Religion classes scheduled at marginal hours discourage participation and stigmatize both pupils and teachers, amounting to indirect discrimination. Inconsistent local decisions regarding religious symbols, prayers, or celebrations fragment constitutional standards and undermine equality. Polish education law remains largely silent on new educational spaces, such as online learning, where questions of religious expression and neutrality are increasingly pressing.
The lack of a specialized complaint mechanism leaves students, parents, and teachers dependent on general remedies, which are slow and ill-suited to resolve school-level disputes. In this environment, social anxiety magnifies conflicts, showing that constitutional guarantees require both legal clarity and practical mechanisms for their enforcement.

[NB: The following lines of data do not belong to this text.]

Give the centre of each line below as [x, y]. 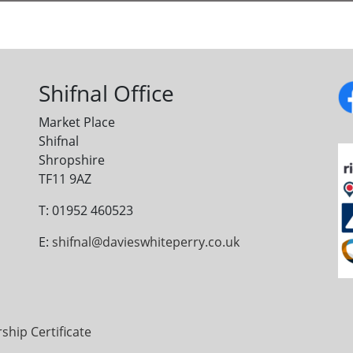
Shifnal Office [106, 93]
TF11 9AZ [65, 178]
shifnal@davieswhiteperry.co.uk [145, 242]
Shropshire [71, 160]
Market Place [76, 122]
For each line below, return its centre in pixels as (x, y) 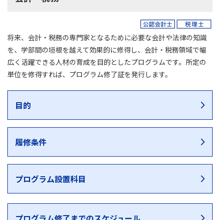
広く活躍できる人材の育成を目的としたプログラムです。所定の (107, 62)
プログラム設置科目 (51, 179)
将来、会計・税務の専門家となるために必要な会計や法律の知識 (107, 37)
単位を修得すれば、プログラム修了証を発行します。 (90, 74)
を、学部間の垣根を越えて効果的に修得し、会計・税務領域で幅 (107, 50)
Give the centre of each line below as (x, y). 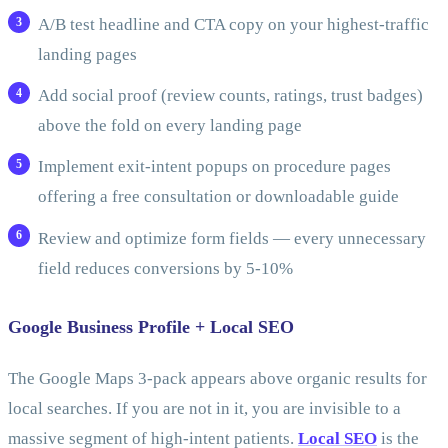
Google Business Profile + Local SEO (151, 326)
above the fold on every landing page (169, 126)
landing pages (87, 55)
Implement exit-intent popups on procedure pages (214, 167)
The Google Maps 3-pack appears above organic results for (217, 379)
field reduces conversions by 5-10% (165, 268)
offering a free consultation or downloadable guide (218, 197)
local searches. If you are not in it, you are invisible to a (204, 409)
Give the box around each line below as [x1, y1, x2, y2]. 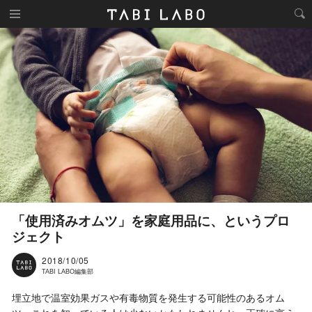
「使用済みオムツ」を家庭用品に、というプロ [12, 214, 290, 229]
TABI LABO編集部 [42, 268, 93, 276]
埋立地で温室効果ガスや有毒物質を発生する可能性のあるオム [12, 292, 285, 304]

V. From Conflict to Constitutional Lessons
The Polish experience demonstrates that freedom of religion in education cannot be secured by legal text alone. Cooperation between the State and religious communities, faithful implementation of constitutional principles, and sensitivity to social and political dynamics are all essential. At its core, the current crisis is not about whether religion belongs in public schools. It is about how constitutional principles are implemented—and whether they are treated as binding norms or adjustable policy preferences. Poland’s Constitution provides clear answers: denominational teaching is lawful, voluntariness is essential, pluralism must be respected, and cooperation is obligatory. Experiences from recent controversies show that legal frameworks gain meaning only when embedded in a culture of dialogue, procedural transparency, and institutional accountability.
Poland’s experience offers a cautionary lesson for all societies committed to religious freedom: when constitutional guarantees are subject to political manipulation, even a majority faith can find itself under pressure, while minority perspectives can be leveraged to marginalize religion more broadly (see comparative analysis of religious expression in schools in Poland and the United States).
One constructive response would be the establishment of an independent ombudsman for religious freedom in education, tasked with promoting dialogue, fostering tolerance, and guiding administrators, teachers, and students in navigating religious diversity. By investing in education that respects both freedom of conscience and pluralism, societies can prevent the politicization of religious practice and cultivate inclusive, respectful learning environments.
What is at stake is constitutional culture. In the Polish constitutional order, neutrality is not equated with the exclusion of religion from the public sphere. Instead, it is conceived as positive impartiality: the state does not identify with any belief system, but it also does not suppress religious expression or treat it as inherently suspect. This distinction is central to understanding both the legal framework governing religious education in Poland and the controversies that have emerged around it. Neutrality achieved through exclusion breeds conflict, while neutrality grounded in cooperation fosters stability. These questions extend far beyond Poland. They go to the heart of democratic governance in pluralistic societies, reminding us that constitutional law ultimately lives not only in judgments and statutes, but in classrooms, school corridors, and everyday social practice.